## Material for this task

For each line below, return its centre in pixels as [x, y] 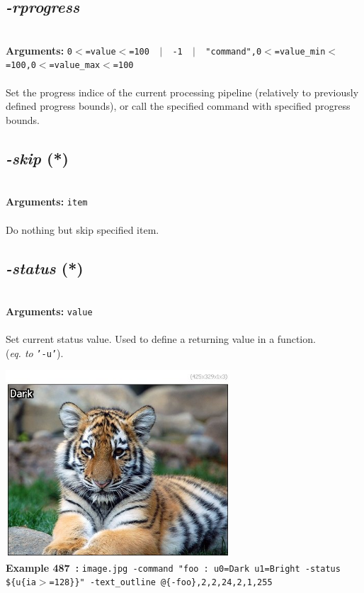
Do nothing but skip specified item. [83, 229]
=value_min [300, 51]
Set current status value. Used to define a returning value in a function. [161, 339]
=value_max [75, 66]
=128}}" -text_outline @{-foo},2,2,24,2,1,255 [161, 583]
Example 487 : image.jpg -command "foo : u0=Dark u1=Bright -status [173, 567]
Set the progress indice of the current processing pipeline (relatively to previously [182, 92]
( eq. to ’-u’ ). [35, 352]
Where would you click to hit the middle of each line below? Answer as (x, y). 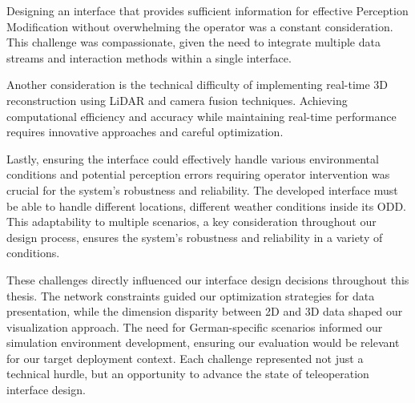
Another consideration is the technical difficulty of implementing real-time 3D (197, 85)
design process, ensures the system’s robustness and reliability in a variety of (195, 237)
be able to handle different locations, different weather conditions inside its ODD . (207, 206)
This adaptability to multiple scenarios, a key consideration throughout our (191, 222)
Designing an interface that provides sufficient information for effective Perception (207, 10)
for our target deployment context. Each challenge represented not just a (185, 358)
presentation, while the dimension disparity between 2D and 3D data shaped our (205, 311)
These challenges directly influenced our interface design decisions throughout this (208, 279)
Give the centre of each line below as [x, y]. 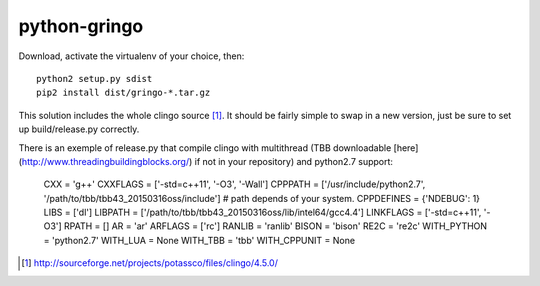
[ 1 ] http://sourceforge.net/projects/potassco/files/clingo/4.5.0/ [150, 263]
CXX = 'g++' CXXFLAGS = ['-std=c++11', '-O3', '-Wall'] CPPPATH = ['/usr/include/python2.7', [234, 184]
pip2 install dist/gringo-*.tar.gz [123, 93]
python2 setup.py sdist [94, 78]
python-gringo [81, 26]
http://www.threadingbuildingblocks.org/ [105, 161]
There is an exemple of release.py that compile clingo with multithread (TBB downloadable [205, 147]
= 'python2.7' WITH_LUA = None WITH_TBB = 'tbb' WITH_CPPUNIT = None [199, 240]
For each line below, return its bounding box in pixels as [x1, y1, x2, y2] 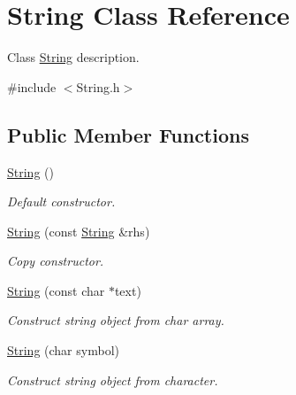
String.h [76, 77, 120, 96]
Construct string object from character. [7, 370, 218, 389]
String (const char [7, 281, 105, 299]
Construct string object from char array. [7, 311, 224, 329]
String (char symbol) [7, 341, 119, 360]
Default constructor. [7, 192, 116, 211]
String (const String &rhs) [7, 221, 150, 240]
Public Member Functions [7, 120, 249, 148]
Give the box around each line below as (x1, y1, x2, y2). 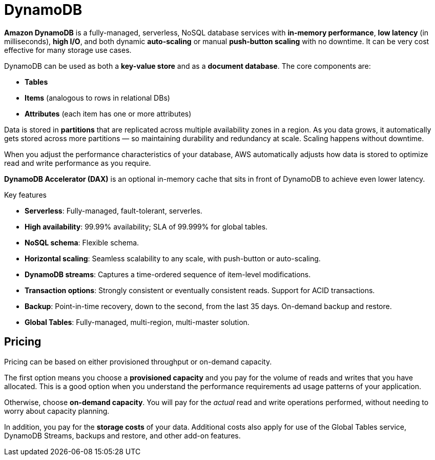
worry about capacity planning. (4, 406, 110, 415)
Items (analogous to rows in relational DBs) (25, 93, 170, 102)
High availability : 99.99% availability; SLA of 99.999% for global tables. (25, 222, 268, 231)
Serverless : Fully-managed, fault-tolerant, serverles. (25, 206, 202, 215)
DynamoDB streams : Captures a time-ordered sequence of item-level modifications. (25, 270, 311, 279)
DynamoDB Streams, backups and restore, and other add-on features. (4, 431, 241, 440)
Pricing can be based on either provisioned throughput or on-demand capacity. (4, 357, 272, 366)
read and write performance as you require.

---

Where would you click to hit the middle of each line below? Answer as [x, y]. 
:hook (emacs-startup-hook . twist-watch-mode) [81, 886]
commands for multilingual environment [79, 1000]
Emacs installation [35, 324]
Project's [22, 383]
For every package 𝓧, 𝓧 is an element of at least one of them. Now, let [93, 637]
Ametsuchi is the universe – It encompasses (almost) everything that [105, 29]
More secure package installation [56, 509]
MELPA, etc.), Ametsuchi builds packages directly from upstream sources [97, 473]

...

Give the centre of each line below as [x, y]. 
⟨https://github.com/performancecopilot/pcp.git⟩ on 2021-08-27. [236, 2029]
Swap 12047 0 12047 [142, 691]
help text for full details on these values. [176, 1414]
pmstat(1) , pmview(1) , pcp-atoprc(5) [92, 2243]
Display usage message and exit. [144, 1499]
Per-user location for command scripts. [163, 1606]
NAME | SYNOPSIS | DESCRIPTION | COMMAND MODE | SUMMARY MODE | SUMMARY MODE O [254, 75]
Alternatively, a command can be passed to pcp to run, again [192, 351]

## Required work
Return the lines containing "that", taking each one from the listing.

## Solution below
Designing an interface that provides sufficient information for effective Perception (207, 10)
There is an exemple of release.py that compile clingo with multithread (TBB downloadable [205, 147]
Ametsuchi is the universe – It encompasses (almost) everything that [105, 29]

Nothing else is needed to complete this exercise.